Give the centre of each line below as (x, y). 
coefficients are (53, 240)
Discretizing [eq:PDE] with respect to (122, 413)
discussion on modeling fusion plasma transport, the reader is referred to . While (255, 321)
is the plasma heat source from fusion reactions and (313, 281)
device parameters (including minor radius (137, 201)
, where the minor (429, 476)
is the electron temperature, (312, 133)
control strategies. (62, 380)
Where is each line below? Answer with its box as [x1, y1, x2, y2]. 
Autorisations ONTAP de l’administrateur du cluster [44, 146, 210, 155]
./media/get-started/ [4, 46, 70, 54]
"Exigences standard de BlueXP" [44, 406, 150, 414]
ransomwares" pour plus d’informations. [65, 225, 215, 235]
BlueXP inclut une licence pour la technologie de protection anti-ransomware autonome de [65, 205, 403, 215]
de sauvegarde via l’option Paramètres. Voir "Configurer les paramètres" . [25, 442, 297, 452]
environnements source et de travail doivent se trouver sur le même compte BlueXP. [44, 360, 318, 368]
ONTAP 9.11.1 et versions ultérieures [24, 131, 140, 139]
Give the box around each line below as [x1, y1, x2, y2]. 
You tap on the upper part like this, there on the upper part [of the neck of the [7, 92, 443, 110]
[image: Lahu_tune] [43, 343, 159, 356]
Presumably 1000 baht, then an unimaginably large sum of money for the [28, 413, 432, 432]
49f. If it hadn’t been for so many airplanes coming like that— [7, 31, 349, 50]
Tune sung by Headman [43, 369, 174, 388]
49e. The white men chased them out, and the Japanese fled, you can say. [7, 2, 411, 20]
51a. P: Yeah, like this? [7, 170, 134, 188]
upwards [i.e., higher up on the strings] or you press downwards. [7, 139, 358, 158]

----------

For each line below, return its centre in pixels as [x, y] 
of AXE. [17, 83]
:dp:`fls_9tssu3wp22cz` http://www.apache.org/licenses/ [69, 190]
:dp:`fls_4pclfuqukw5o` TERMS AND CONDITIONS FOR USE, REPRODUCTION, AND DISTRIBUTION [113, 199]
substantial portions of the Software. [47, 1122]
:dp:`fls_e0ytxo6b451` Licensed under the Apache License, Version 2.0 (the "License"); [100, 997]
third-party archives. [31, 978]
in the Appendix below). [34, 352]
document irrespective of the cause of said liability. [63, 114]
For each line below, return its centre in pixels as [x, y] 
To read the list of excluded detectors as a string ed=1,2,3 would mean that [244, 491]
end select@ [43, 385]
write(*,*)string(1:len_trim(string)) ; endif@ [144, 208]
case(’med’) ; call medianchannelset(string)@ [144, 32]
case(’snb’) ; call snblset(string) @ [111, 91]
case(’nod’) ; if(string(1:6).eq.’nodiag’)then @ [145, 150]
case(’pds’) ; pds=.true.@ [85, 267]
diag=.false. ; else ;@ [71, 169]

----------

Task — Give the exact lines, and only those, from the line containing "case(’nod’) ; if(string(1:6).eq.’nodiag’)then" through the line containing "diag=.false. ; else ;@ [71, 169]" in the entries above.

Output for this task —
case(’nod’) ; if(string(1:6).eq.’nodiag’)then @ [145, 150]
case(’pds’) ; pds=.true.@ [85, 267]
diag=.false. ; else ;@ [71, 169]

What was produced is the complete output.